Kisah Film Terbaik: Episode 364 - Erin Brockovich (2000)
Film Ibu Tunggal Terbaik Sepanjang Masa
28 Juni 2026
Rilis: 17 Maret 2000
Sutradara: Steven Soderbergh
Durasi: 130 Menit
Genre: Biopik/Drama Pengadilan
RT: 87%
Erin Brockovich adalah kisah sukses sejati pertama tahun 2000. Tidak hanya diapresiasi secara kritis, dengan penampilan Julia Roberts yang terkenal dan akhirnya memenangkan Oscar, film ini juga menjadi hit komersial yang luar biasa, menghasilkan seperempat miliar dolar di seluruh dunia dan masuk dalam 15 film terlaris di box office global sepanjang tahun itu.
Dalam arti sebenarnya, film ini menjadi pelopor dalam hal tersebut. Ini adalah Roberts di puncak kariernya sebagai ikon Hollywood papan atas, mampu membuat film sukses hanya dengan namanya dan karakter yang diperankannya dalam kisah David melawan Goliath yang sederhana namun efektif ini. Atau, seperti yang dikatakan pengacara Albert Finney, Ed Masry, "David melawan seluruh keluarga Goliath."
Narasi ini diberi bobot dan kedalaman ekstra oleh alur cerita pemberdayaan perempuan yang kuat. Ini bukan hanya peran yang sangat bagus untuk aktor seperti Roberts; Film ini juga memiliki daya tarik tersendiri – seorang pahlawan wanita modern yang nyata dan tulus, yang melawan sistem dan menang, sebuah kisah yang tidak pernah dibumbui oleh sutradara Steven Soderbergh dan penulis Jennifer Grant. Kisah ini sudah cukup luar biasa berdasarkan fakta.
Keberhasilan Erin Brockovich di box office global membuktikan beberapa hal pada pergantian abad; pentingnya daya tarik bintang untuk membuka jalan kesuksesan film (Tom Hanks melakukan trik serupa dengan Cast Away tahun 2000) dan selera penonton yang jelas terhadap film-film progresif yang digerakkan oleh perempuan.
Di era sebelum lahirnya film franchise di luar sub-genre kultus tertentu, Erin Brockovich membuktikan bahwa film-film berdasarkan kisah nyata dengan kombinasi bakat yang tepat – baik di depan maupun di belakang kamera – promosi dari mulut ke mulut yang kuat, dan mungkin elemen reaktif terhadap film blockbuster beranggaran besar yang lebih hampa, dapat menghasilkan keuntungan.
Tidak diragukan lagi, film ini membuka jalan bagi perpaduan antara film blockbuster budaya pop dan drama yang digerakkan oleh sutradara pada pertengahan tahun 2000-an, seperti yang dicontohkan oleh Christopher Nolan dan, memang, Soderbergh sendiri. Warisan Erin Brockovich sangat kuat.

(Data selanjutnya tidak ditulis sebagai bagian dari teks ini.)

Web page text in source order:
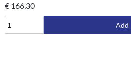
€ 166,30
Add
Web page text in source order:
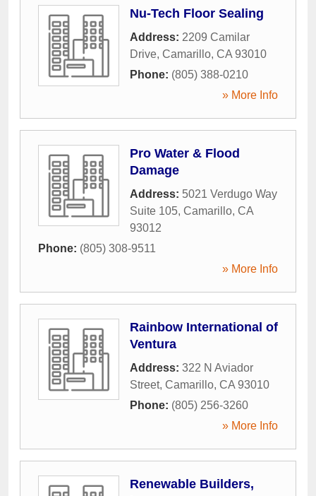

Soderbergh sendiri berada di tengah kebangkitan karier yang sukses bahkan sebelum ia menggemparkan box office dengan trilogi Ocean yang sukses secara komersial (meskipun tidak selalu sukses secara kritis) di sisa dekade tersebut. Erin Brockovich terasa aneh, secara gaya, seperti sebuah pergeseran dari film-film terbarunya. Itu juga merupakan pengalaman kreatif yang bermanfaat, seperti yang dijelaskan oleh sang sutradara kepada Directors Guild of America pada tahun 2014.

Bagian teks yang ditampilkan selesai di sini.